* [Required action] Once you find the line with "The Okanagan Charter is" in the data that follows, repeat it and every line after it exactly, through the line with "scenarios one might".

* [Dataset records]
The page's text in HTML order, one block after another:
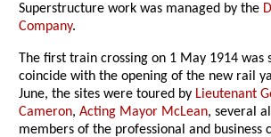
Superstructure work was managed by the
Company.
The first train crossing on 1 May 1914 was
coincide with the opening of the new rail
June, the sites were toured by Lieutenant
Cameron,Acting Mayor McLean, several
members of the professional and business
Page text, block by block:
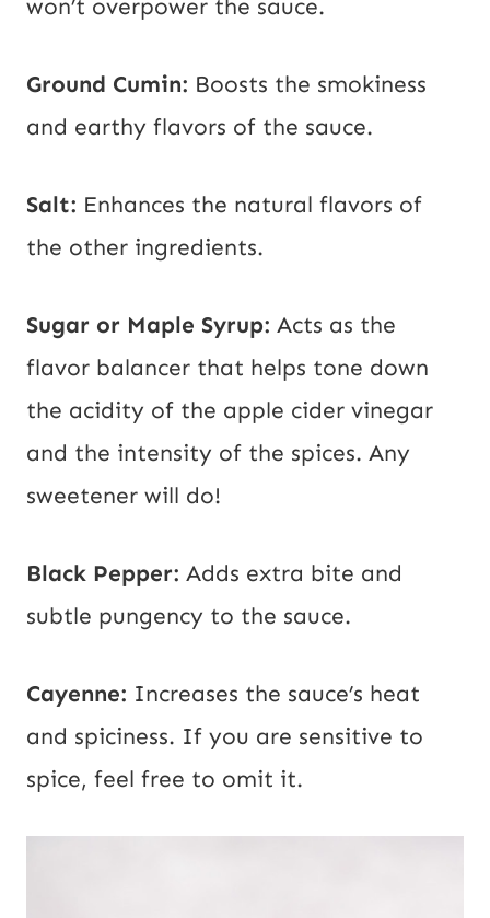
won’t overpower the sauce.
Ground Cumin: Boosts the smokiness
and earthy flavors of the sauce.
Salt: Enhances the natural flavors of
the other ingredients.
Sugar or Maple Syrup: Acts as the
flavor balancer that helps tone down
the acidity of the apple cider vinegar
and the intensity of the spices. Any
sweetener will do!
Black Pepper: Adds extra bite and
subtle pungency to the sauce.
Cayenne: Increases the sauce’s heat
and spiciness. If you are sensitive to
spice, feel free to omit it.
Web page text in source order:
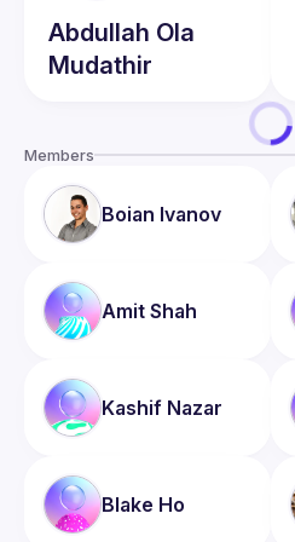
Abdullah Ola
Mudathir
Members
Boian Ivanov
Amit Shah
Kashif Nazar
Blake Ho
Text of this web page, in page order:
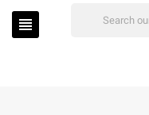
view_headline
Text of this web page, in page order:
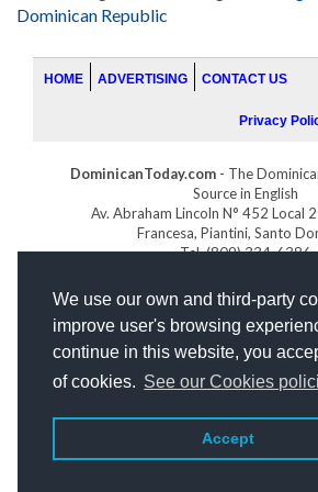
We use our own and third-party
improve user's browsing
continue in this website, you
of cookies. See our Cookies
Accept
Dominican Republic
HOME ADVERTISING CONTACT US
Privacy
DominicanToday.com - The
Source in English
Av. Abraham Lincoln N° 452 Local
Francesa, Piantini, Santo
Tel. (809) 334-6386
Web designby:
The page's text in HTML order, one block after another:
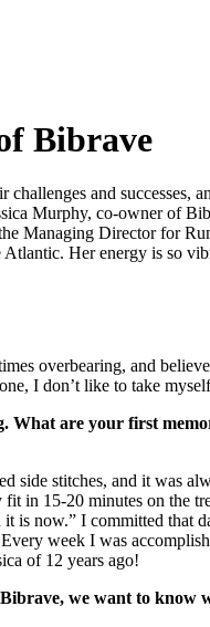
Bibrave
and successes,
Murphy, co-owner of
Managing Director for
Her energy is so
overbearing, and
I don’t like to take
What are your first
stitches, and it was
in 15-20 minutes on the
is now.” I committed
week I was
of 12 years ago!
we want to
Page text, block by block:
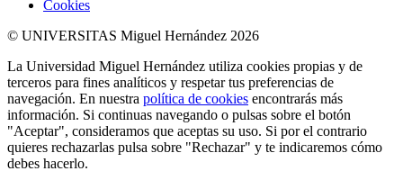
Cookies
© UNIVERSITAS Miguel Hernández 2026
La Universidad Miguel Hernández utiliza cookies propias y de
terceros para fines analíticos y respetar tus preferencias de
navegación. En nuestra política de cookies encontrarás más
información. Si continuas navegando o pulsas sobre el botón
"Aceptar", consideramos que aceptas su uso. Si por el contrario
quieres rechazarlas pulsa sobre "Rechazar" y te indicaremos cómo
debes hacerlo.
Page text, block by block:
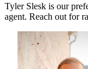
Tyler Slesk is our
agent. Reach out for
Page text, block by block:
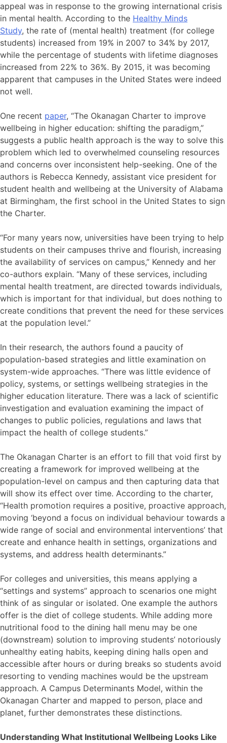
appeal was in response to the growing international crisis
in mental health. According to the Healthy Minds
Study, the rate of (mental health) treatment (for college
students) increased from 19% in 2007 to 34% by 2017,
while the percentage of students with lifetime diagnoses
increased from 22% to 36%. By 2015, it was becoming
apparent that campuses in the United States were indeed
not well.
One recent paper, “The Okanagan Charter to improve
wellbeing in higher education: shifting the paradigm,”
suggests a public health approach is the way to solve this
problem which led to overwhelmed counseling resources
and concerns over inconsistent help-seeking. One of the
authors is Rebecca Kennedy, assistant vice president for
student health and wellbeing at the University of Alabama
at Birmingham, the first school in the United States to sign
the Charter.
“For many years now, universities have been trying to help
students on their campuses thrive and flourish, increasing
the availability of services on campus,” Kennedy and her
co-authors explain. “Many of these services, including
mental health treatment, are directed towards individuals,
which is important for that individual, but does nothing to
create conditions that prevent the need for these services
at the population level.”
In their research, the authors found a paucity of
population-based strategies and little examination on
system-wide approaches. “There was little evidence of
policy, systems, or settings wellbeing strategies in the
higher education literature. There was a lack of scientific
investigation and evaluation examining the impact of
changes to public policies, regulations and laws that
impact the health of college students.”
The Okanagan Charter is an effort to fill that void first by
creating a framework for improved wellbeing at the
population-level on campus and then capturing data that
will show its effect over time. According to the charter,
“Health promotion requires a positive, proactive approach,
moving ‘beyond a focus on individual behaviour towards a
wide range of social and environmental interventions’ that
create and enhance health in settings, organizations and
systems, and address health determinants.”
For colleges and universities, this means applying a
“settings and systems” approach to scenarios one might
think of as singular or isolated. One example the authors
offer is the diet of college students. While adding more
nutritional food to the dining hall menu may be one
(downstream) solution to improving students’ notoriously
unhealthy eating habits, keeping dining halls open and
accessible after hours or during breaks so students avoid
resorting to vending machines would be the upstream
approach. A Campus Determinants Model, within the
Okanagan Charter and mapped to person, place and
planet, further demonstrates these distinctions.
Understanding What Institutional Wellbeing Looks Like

* [Response area]
The Okanagan Charter is an effort to fill that void first by
creating a framework for improved wellbeing at the
population-level on campus and then capturing data that
will show its effect over time. According to the charter,
“Health promotion requires a positive, proactive approach,
moving ‘beyond a focus on individual behaviour towards a
wide range of social and environmental interventions’ that
create and enhance health in settings, organizations and
systems, and address health determinants.”
For colleges and universities, this means applying a
“settings and systems” approach to scenarios one might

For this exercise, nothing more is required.